Hash Suite for Android: free password hash cracker in your pocket
[<prev] [next>] [<thread-prev] [thread-next>] [day] [month] [year] [list]
Message-ID: <20190920030215.GA20250@codeaurora.org>
Date:   Fri, 20 Sep 2019 08:32:15 +0530
From:   Pavan Kondeti <pkondeti@...eaurora.org>
To:     Quentin Perret <qperret@...rret.net>
Cc:     peterz@...radead.org, mingo@...hat.com, vincent.guittot@...aro.org,
        dietmar.eggemann@....com, juri.lelli@...hat.com, rjw@...ysocki.net,
        morten.rasmussen@....com, valentin.schneider@....com,
        qais.yousef@....com, tkjos@...gle.com, linux-kernel@...r.kernel.org
Subject: Re: [PATCH] sched/fair: Speed-up energy-aware wake-ups

Hi Quentin,

On Thu, Sep 12, 2019 at 11:44:04AM +0200, Quentin Perret wrote:
> From: Quentin Perret <quentin.perret@....com>
> 
> EAS computes the energy impact of migrating a waking task when deciding
> on which CPU it should run. However, the current approach is known to
> have a high algorithmic complexity, which can result in prohibitively
> high wake-up latencies on systems with complex energy models, such as
> systems with per-CPU DVFS. On such systems, the algorithm complexity is
> in O(n^2) (ignoring the cost of searching for performance states in the
> EM) with 'n' the number of CPUs.
> 
> To address this, re-factor the EAS wake-up path to compute the energy
> 'delta' (with and without the task) on a per-performance domain basis,
> rather than system-wide, which brings the complexity down to O(n).
> 
> No functional changes intended.
> 
> Signed-off-by: Quentin Perret <quentin.perret@....com>
>  

[snip]

>  /*
> @@ -6381,21 +6367,19 @@ compute_energy(struct task_struct *p, int dst_cpu, struct perf_domain *pd)
>   * other use-cases too.
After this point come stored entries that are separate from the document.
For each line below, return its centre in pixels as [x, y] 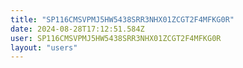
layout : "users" [44, 47]
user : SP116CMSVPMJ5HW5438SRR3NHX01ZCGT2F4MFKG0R [116, 38]
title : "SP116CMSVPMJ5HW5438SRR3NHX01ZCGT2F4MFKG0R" [122, 19]
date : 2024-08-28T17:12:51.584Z [77, 29]
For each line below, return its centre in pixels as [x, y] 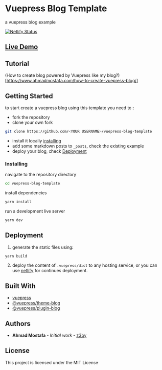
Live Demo [22, 47]
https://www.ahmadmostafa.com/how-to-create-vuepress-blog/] [72, 81]
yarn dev [14, 220]
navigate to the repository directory [41, 175]
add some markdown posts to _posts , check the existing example [78, 146]
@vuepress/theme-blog [36, 303]
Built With [20, 286]
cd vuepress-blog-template [33, 184]
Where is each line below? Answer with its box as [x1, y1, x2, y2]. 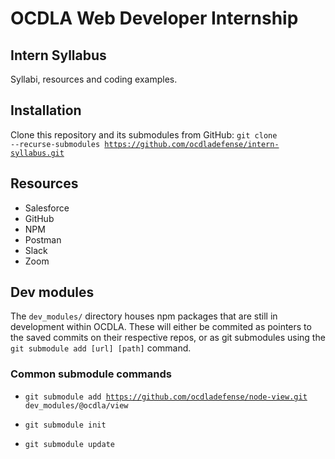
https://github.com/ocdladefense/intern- [104, 139, 280, 149]
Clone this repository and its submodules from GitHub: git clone [10, 128, 278, 141]
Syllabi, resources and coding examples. [10, 73, 178, 85]
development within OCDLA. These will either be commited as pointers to [10, 321, 312, 333]
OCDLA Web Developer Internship [10, 7, 299, 30]
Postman [24, 233, 62, 246]
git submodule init [24, 420, 107, 430]
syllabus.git [10, 148, 65, 158]
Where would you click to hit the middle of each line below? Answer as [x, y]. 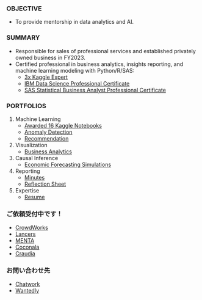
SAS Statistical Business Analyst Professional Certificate [95, 90]
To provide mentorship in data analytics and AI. [74, 22]
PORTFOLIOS [27, 106]
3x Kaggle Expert [46, 77]
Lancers [25, 234]
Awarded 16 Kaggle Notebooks [63, 125]
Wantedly [27, 291]
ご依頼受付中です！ [34, 214]
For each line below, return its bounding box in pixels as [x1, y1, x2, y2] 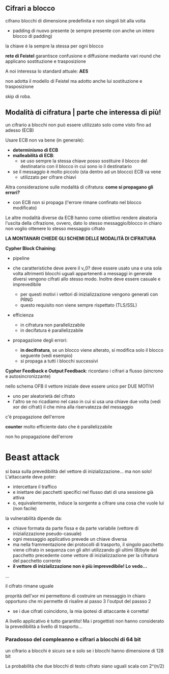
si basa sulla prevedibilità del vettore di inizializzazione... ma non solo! [5, 468, 152, 474]
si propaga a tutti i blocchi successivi [20, 357, 98, 364]
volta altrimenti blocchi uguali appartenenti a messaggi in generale [12, 270, 153, 276]
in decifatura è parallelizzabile [20, 327, 83, 333]
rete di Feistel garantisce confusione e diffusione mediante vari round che [5, 53, 161, 59]
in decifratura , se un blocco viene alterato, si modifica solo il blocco [20, 347, 164, 353]
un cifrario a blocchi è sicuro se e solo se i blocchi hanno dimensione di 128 [5, 647, 164, 654]
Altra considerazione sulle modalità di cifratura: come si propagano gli [5, 184, 154, 190]
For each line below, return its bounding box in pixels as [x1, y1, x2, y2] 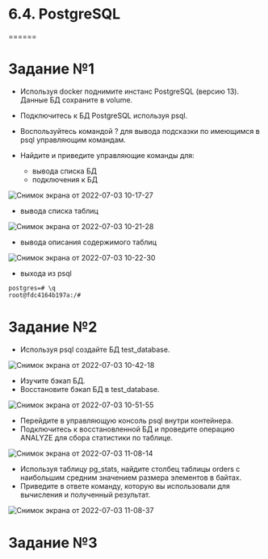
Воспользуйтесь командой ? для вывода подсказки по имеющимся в [19, 126, 260, 136]
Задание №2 [8, 318, 98, 336]
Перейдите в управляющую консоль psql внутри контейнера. [19, 415, 233, 425]
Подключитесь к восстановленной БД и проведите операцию [19, 424, 236, 434]
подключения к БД [31, 174, 98, 184]
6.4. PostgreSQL [8, 5, 121, 23]
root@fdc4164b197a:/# [8, 291, 82, 299]
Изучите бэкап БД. [19, 376, 86, 386]
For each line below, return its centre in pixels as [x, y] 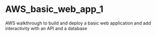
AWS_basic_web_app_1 [54, 9]
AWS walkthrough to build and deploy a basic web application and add [78, 23]
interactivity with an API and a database [46, 28]
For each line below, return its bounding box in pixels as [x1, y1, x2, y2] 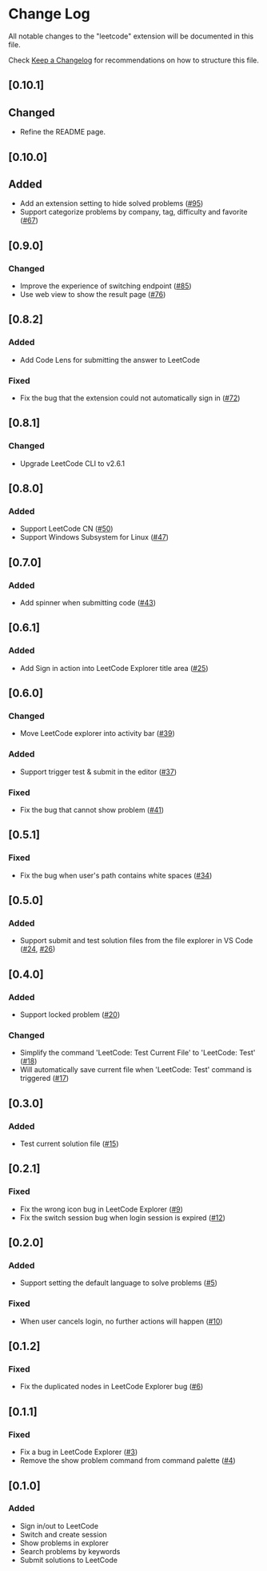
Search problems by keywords [19, 1546, 121, 1556]
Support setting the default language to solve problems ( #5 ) [19, 1278, 218, 1288]
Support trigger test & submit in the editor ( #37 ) [19, 766, 177, 777]
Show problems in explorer [19, 1538, 110, 1548]
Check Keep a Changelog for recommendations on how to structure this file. [8, 55, 260, 65]
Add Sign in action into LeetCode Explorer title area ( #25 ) [19, 663, 209, 673]
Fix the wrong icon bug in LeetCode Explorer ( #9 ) [19, 1204, 184, 1214]
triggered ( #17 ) [19, 1074, 70, 1083]
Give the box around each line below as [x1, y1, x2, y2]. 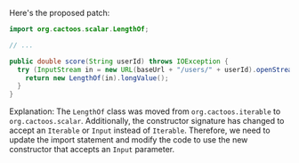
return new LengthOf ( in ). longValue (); [25, 73, 169, 83]
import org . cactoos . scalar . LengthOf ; [9, 25, 149, 34]
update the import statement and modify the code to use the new [9, 134, 248, 145]
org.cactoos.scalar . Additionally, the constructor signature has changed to [9, 116, 285, 126]
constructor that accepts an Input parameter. [9, 144, 175, 155]
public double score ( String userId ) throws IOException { [9, 57, 229, 66]
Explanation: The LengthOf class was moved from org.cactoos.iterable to [9, 106, 281, 117]
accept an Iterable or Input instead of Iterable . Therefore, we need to [9, 125, 271, 136]
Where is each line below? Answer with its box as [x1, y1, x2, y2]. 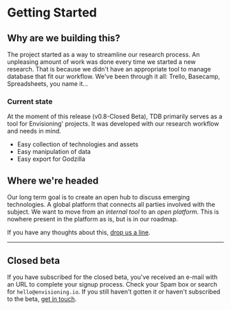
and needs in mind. [7, 127, 62, 135]
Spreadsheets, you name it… [7, 80, 88, 87]
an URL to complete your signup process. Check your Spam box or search [7, 280, 218, 288]
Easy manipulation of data [16, 148, 91, 156]
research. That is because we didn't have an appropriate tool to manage [7, 65, 212, 73]
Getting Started [7, 5, 98, 21]
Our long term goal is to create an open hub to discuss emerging [7, 193, 190, 201]
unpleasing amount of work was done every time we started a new [7, 58, 196, 66]
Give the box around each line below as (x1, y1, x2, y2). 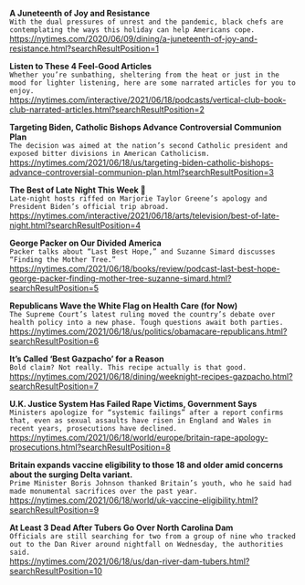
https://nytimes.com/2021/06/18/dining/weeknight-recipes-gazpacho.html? (9, 371, 294, 381)
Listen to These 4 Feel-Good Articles (9, 61, 152, 71)
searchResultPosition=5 (9, 283, 99, 293)
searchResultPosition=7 (9, 381, 99, 392)
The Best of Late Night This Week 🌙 (9, 184, 146, 195)
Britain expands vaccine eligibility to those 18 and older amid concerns (9, 460, 284, 470)
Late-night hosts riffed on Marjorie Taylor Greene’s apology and (9, 194, 268, 204)
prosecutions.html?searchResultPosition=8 (9, 442, 171, 453)
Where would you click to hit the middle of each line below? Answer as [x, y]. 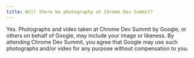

So, until someone finds a better way to solve this,
>   * let's keep things simple by re-using the existing slow path.
>   */
> -
>  static int find_energy_efficient_cpu(struct task_struct *p, int prev_cpu)
>  {
> -	unsigned long prev_energy = ULONG_MAX, best_energy = ULONG_MAX;
> +	unsigned long prev_delta = ULONG_MAX, best_delta = ULONG_MAX;
>  	struct root_domain *rd = cpu_rq(smp_processor_id())->rd;
> +	unsigned long cpu_cap, util, base_energy = 0;
>  	int cpu, best_energy_cpu = prev_cpu;
> -	struct perf_domain *head, *pd;
> -	unsigned long cpu_cap, util;
>  	struct sched_domain *sd;
> +	struct perf_domain *pd;
>  
>  	rcu_read_lock();
>  	pd = rcu_dereference(rd->pd);
>  	if (!pd || READ_ONCE(rd->overutilized))
>  		goto fail;
> -	head = pd;
>  
>  	/*
>  	 * Energy-aware wake-up happens on the lowest sched_domain starting
> @@ -6412,9 +6396,14 @@ static int find_energy_efficient_cpu(struct task_struct *p, int prev_cpu)
>  		goto unlock;
>  
>  	for (; pd; pd = pd->next) {
> -		unsigned long cur_energy, spare_cap, max_spare_cap = 0;
> +		unsigned long cur_delta, spare_cap, max_spare_cap = 0;
> +		unsigned long base_energy_pd;
>  		int max_spare_cap_cpu = -1;
>  
> +		/* Compute the 'base' energy of the pd, without @p */
> +		base_energy_pd = compute_energy(p, -1, pd);
> +		base_energy += base_energy_pd;
> +
>  		for_each_cpu_and(cpu, perf_domain_span(pd), sched_domain_span(sd)) {
>  			if (!cpumask_test_cpu(cpu, p->cpus_ptr))
>  				continue;
> @@ -6427,9 +6416,9 @@ static int find_energy_efficient_cpu(struct task_struct *p, int prev_cpu)
>  
>  			/* Always use prev_cpu as a candidate. */
>  			if (cpu == prev_cpu) {
> -				prev_energy = compute_energy(p, prev_cpu, head);
> -				best_energy = min(best_energy, prev_energy);
> -				continue;
> +				prev_delta = compute_energy(p, prev_cpu, pd);
> +				prev_delta -= base_energy_pd;
> +				best_delta = min(best_delta, prev_delta);
>  			}

Earlier, we are not checking the spare capacity for the prev_cpu. Now that the
continue statement is removed, prev_cpu could also be the max_spare_cap_cpu.
Actually that makes sense. Because there is no reason why we want to select
another CPU which has less spare capacity than previous CPU.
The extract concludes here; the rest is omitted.